● What you need to do
Could the listing be repeated exactly, with every picture dropped?

● Supplied data
════
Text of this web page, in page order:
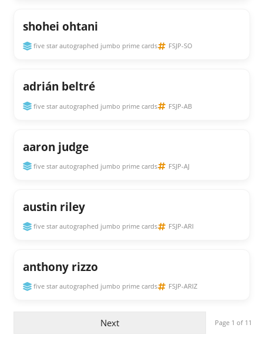
shohei ohtani
five star autographed jumbo prime cards FSJP-SO
adrián beltré
five star autographed jumbo prime cards FSJP-AB
aaron judge
five star autographed jumbo prime cards FSJP-AJ
austin riley
five star autographed jumbo prime cards FSJP-ARI
anthony rizzo
five star autographed jumbo prime cards FSJP-ARIZ
Next Page 1 of 11
════
● Response
Text of this web page, in page order:
shohei ohtani
five star autographed jumbo prime cards FSJP-SO
adrián beltré
five star autographed jumbo prime cards FSJP-AB
aaron judge
five star autographed jumbo prime cards FSJP-AJ
austin riley
five star autographed jumbo prime cards FSJP-ARI
anthony rizzo
five star autographed jumbo prime cards FSJP-ARIZ
Next Page 1 of 11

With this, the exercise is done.